Question

While an elevator of mass 832 kg moves downward, the tension in the supporting cable is a constant \(7730 \mathrm{N}\) Between \(t=0\) and \(t=4.00 \mathrm{s},\) the elevator's displacement is \(5.00 \mathrm{m}\) downward. What is the elevator's speed at \(t=4.00 \mathrm{s} ?\)

Short answer

Answer: The speed of the elevator at the end of the 4-second time interval is -1.03 m/s (downward).

Step-by-step solution

Analyze the forces acting on the elevator

There are two main forces acting on the elevator: the tension in the supporting cable (upward direction) and the gravitational force due to the Earth (downward direction). The tension, denoted as T, is given as \(7730 \mathrm{N}\). The gravitational force, denoted as F_gravity, can be calculated as the mass of the elevator multiplied by gravitational acceleration (9.81 \(\frac{\mathrm{m}}{\mathrm{s}^2}\)), so it is: \(F_\mathrm{gravity} = m \times g = 832\,\mathrm{kg} \times 9.81\, \frac{\mathrm{m}}{\mathrm{s}^2} = 8157.92\, \mathrm{N}\).

Calculate the net force acting on the elevator

Newton's Second Law of Motion states that the net force acting on an object is equal to the mass of the object multiplied by the object's acceleration. The net force on the elevator can be calculated as the difference between the tension in the supporting cable and the gravitational force: \(F_\mathrm{net} = T - F_\mathrm{gravity} = 7730\, \mathrm{N} - 8157.92\, \mathrm{N} = -427.92\, \mathrm{N}\). The negative sign indicates that the net force is acting in the downward direction.

Calculate the acceleration of the elevator

Using Newton's Second Law of Motion, we can now calculate the acceleration of the elevator: \(F_\mathrm{net} = m \times a\), where "a" is the acceleration. Solving for acceleration, we have: \(a = \frac{F_\mathrm{net}}{m} = \frac{-427.92\, \mathrm{N}}{832\, \mathrm{kg}} = -0.514\, \frac{\mathrm{m}}{\mathrm{s}^2}\).

Determine the initial and final displacement

In the problem statement, it is given that over a time interval of 4 seconds, the elevator displaces 5 meters downward. So, the initial displacement (x_initial) of the elevator is 0 meters, and the final displacement (x_final) is -5 meters. The negative sign indicates that the displacement is in the downward direction.
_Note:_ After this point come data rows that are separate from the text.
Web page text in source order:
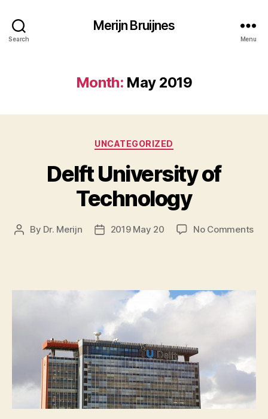
Search
Merijn Bruijnes
Menu
Month: May 2019
Categories
UNCATEGORIZED
Delft University of
Technology
Post
By Dr. Merijn
Post2019 May 20 No Commentson
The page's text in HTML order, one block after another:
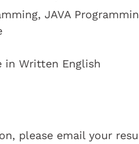
JAVA
in Written English
please email your
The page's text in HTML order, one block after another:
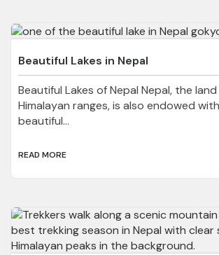
Beautiful Lakes in Nepal
Beautiful Lakes of Nepal Nepal, the
Himalayan ranges, is also endowed
beautiful...
READ MORE
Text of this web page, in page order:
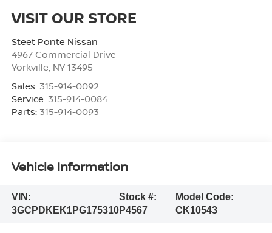
VISIT OUR STORE
Steet Ponte Nissan
4967 Commercial Drive
Yorkville NY 13495
Sales: 315-914-0092
Service: 315-914-0084
Parts: 315-914-0093
Vehicle Information
VIN:
3GCPDKEK1PG175310
Stock #:
P4567
Model Code:
CK10543
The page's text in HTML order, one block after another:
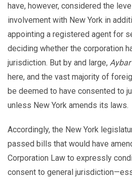
have, however, considered the
involvement with New York in
appointing a registered agent for
deciding whether the corporation
jurisdiction. But by and large, Aybar
here, and the vast majority of
be deemed to have consented to
unless New York amends its laws.
Accordingly, the New York
passed bills that would have
Corporation Law to expressly
consent to general
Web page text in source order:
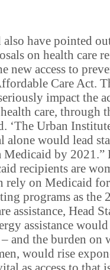
have pointed
on health care
new access to
Care Act.
impact the
care, through
‘The Urban
alone would lead
by 2021.”
recipients are
rely on Medicaid
programs as the
assistance, Head
assistance
– and the burden on
would rise
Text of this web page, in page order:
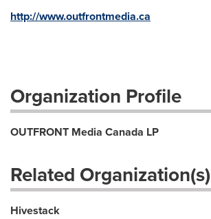
http://www.outfrontmedia.ca
Organization Profile
OUTFRONT Media Canada LP
Related Organization(s)
Hivestack

Calculate the elevator's final speed

We can use the kinematics equation that relates final velocity, v_final, initial velocity, v_initial, displacement, time, and acceleration: x_final = x_initial + v_initial * t + 0.5 * a * t^2. Since the elevator starts from rest, v_initial = 0. Plugging in the known values, we have: \(-5\, \mathrm{m} = 0 + 0 - 0.5 \times (-0.514\, \frac{\mathrm{m}}{\mathrm{s}^2}) \times (4\, \mathrm{s})^2\). So, v_final * 4 = 4.12. Therefore, the elevator's speed at \(t = 4.00\, \mathrm{s}\) is \(v_\mathrm{final} = -1.03\, \frac{\mathrm{m}}{\mathrm{s}}\). The negative sign indicates that the velocity is in the downward direction.